Pouco depois de ter sido admitida no MNE, em 1980, fui a um almoço de despedida de uma funcionária administrativa que se reformava (só em 1975 o Ministro Mário Soares, aconselhado pelo progressista Embaixador Humberto Morgado, abrira a carreira diplomática ao sexo feminino). Na mesa, a meu lado, calhou um diplomata já entradote (e de baça folha de serviços, apurei depois) que me mimoseou com ares e chistes marialvas. Quando advertido de que eu era exemplar da nova espécie das mulheres-diplomatas, passou aos remoques sobre o que é que estávamos a fazer numa carreira que «não era para mulheres», os lugares que assim tirávamos a jovens válidos, as qualidades exigíveis que não tínhamos…. Aguentei quanto pude, mas a tampa acabou por me saltar: retorqui-lhe estar mais do que provado que a carreira exigia qualidades ‘femininas’ - a prova era a abundância de diplomatas homossexuais…. A tirada foi tão certeira, como rasteira. Mas não indiciava homofobia.
Em mais de vinte anos de carreira no MNE respeitei quem merecia ser respeitado, independentemente de ter olhos azuis ou castanhos, ser de direita ou de esquerda, ‘gay’ ou ‘straight’. Por esse mundo fora fiz amigos homossexuais, mais homens que mulheres. E compreendi as razões por que «a carreira» sempre atraiu homossexuais, como os serviços diplomáticos em todos os países – oferecia um espaço de liberdade individual, precioso para quem se sentia oprimido pela família e pela sociedade. Isso era mais sentido há vinte anos, quando a hipocrisia era ainda maior e a homossexualidade socialmente menos aceite. Hoje não creio que a incidência de jovens ‘gay’ por metro quadrado no MNE seja maior que noutras profissões ou segmentos na sociedade portuguesa.
Lidei com homossexuais assumidos, mais ou menos discretos, gente bem na sua pele: alguns solteiros, muitos casados, vários até muito bem casados, quase todos pais extremosos. Também lidei com muitos mais não-assumidos e com distorções de personalidade que o recalcamento e/ou encobrimento da orientação sexual agravam com o passar dos anos. Distorções patológicas que fazem sofrer os próprios e que eles infligem a quem lhes está próximo – cônjuge, parceiros, filhos, familiares, amigos, colegas ou subordinados.

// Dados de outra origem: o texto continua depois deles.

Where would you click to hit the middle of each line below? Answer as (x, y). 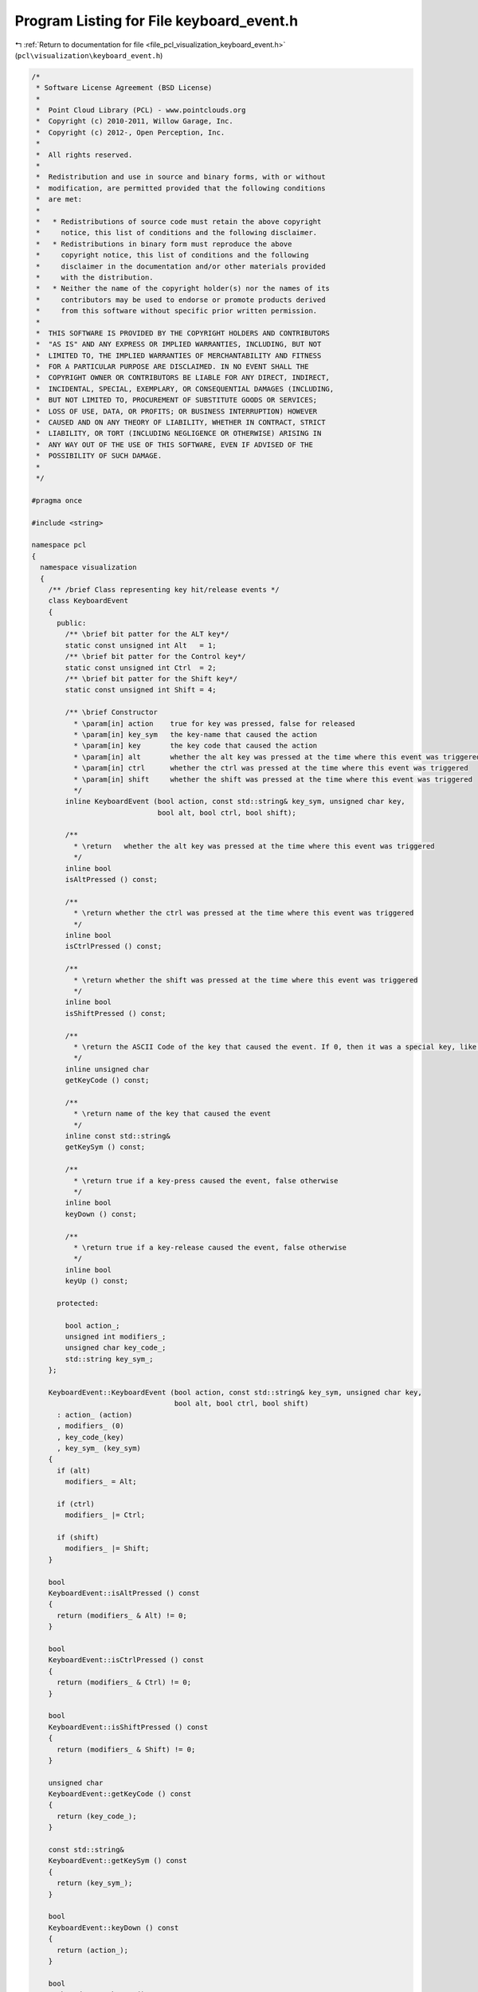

Distorções que frequentemente se escondem atrás de proclamações homofóbicas. Quando as ouço, desconfio: é que não conheço nenhum heterossexual realmente satisfeito com os limites da sua sexualidade que sinta necessidade de a afirmar pela negativa, definindo-se como anti-homossexual.
Não sei se é o caso do Presidente da Comissão de Acompanhamento da Lei da Adopção, que recusa aos homossexuais a capacidade de adoptar crianças. Arrepiam os preconceitos e as atoardas sem base científica. Arrepia o discriminar de cidadãos, ao arrepio da Constituição e de dezenas de convenções internacionais de Direitos Humanos que Portugal subscreveu.
Qual será o próximo passo dos governantes hipócritas que mantêm aquele Presidente naquela Comissão? Uma cruzada para retirar os filhos aos pais que disfarçam a homossexualidade em casamentos de fachada?